-- TASK REQUIREMENTS --
Look through the entries below for the line with "trabajar con ellos (29, 54)" and the line with "Max_consecutive_Score: 37.94: [83, 1023]", then give again exactly those two lines and all lines between them, minus the pictures.

-- INFORMATION --
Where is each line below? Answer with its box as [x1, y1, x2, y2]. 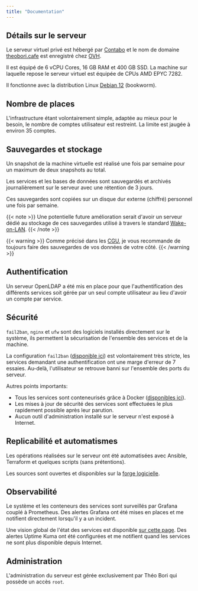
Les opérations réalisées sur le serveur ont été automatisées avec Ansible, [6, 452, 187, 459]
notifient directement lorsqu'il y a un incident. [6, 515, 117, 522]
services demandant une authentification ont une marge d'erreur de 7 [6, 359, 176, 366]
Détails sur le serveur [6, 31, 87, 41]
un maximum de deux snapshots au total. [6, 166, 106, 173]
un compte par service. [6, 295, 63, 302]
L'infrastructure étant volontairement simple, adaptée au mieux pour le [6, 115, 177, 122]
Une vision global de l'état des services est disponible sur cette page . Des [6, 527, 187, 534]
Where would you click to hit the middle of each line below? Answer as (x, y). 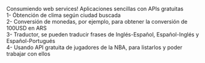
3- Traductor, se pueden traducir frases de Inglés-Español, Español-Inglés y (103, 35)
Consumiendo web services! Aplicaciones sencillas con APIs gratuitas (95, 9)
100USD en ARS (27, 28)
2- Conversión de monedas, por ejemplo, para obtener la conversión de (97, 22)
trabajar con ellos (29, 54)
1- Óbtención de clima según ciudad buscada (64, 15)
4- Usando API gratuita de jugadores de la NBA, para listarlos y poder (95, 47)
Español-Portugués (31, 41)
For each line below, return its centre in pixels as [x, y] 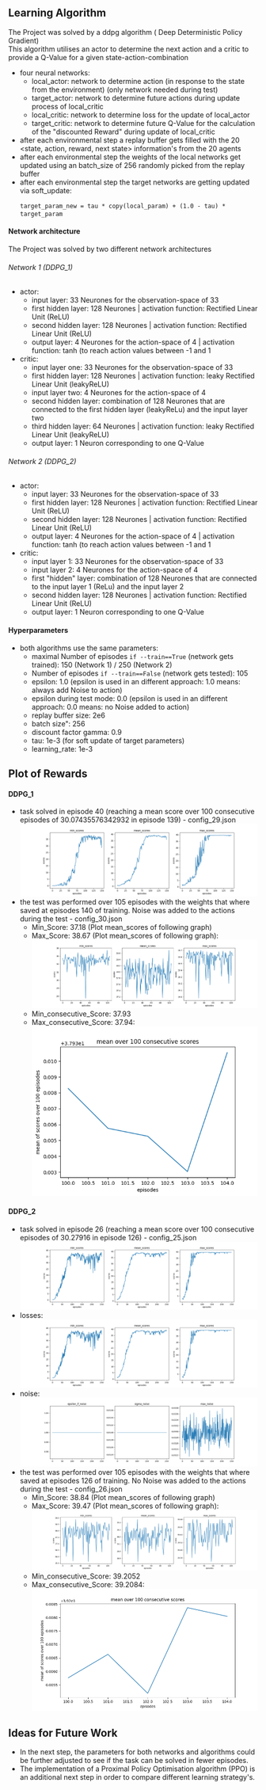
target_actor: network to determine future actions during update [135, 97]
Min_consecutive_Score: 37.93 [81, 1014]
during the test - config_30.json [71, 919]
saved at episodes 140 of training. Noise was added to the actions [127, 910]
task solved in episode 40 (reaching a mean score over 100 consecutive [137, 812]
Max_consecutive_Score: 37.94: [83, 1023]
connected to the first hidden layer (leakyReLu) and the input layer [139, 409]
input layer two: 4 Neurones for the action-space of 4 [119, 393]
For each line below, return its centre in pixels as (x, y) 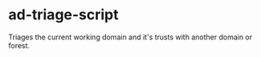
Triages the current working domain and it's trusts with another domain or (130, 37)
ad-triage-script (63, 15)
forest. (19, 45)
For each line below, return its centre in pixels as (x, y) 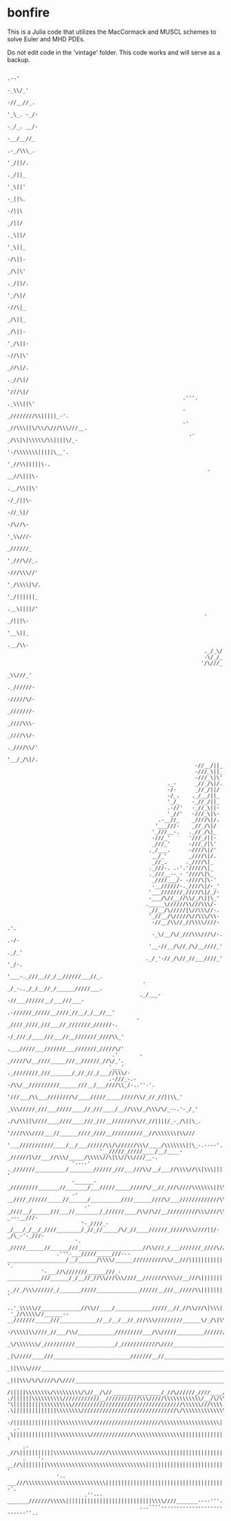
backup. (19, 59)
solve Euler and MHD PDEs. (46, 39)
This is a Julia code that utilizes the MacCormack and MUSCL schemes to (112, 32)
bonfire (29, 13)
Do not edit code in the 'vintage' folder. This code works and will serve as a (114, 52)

==

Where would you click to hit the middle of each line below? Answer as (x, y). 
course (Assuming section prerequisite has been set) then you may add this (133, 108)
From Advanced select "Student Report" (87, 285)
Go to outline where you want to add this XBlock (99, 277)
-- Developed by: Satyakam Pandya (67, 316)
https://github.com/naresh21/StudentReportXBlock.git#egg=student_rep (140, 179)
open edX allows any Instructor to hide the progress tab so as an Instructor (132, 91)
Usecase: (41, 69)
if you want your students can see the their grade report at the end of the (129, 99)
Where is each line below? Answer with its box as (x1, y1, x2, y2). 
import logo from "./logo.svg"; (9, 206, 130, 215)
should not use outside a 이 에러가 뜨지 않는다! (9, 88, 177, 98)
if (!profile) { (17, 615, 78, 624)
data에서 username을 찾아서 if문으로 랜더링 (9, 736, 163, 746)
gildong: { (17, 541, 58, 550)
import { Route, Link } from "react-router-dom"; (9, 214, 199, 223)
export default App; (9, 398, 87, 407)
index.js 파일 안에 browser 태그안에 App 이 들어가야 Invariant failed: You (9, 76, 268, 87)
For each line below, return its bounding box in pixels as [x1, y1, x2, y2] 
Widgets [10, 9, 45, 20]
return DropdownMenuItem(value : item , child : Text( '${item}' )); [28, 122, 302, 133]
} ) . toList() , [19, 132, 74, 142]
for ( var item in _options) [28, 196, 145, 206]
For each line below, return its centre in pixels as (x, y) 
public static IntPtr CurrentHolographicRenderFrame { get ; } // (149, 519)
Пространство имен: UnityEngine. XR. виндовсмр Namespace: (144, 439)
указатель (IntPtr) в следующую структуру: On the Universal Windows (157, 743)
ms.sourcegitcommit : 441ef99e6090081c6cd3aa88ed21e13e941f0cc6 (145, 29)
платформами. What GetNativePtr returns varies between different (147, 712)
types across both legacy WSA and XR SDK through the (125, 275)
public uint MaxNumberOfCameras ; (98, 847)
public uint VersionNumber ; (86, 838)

...

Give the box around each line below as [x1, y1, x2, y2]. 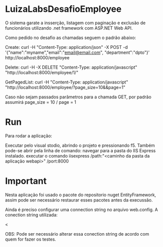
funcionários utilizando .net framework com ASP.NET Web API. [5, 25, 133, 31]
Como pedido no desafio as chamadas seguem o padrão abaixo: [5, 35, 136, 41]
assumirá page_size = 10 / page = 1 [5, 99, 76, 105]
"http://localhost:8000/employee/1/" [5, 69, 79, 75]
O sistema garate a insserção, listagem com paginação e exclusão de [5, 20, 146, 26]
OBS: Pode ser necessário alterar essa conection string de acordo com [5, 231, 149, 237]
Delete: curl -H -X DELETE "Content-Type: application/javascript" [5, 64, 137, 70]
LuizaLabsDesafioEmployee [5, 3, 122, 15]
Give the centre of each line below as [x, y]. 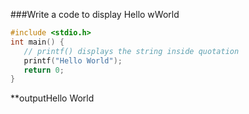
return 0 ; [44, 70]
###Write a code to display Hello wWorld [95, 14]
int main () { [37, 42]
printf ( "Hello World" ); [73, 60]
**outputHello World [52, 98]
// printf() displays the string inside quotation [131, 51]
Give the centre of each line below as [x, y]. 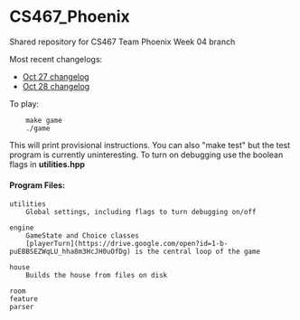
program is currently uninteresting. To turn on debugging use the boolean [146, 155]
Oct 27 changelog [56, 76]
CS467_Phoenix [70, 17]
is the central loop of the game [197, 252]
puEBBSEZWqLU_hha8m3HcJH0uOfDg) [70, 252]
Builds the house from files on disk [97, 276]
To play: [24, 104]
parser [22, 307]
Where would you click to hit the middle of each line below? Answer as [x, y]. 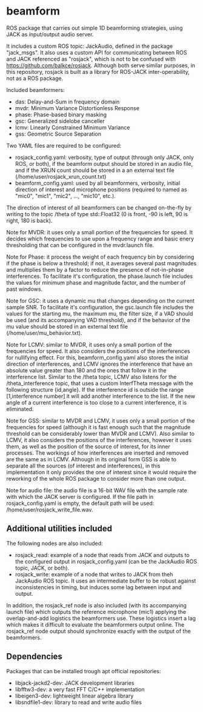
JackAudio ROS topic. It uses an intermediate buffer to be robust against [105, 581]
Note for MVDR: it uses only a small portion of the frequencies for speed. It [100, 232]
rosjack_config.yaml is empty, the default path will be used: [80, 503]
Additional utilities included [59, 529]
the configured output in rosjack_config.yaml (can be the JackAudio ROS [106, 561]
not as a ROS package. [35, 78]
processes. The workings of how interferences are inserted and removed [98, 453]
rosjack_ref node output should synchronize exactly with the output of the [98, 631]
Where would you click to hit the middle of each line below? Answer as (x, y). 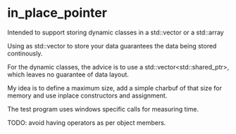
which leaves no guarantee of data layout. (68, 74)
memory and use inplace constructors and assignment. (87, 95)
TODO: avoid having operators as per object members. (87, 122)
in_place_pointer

-- TASK ANSWER --
trabajar con ellos (29, 54)
1- Óbtención de clima según ciudad buscada (64, 15)
4- Usando API gratuita de jugadores de la NBA, para listarlos y poder (95, 47)
Español-Portugués (31, 41)
For each line below, return its centre in pixels as [x, y] 
target_actor: network to determine future actions during update [135, 97]
Min_consecutive_Score: 37.93 [81, 1014]
during the test - config_30.json [71, 919]
saved at episodes 140 of training. Noise was added to the actions [127, 910]
task solved in episode 40 (reaching a mean score over 100 consecutive [137, 812]
Max_consecutive_Score: 37.94: [83, 1023]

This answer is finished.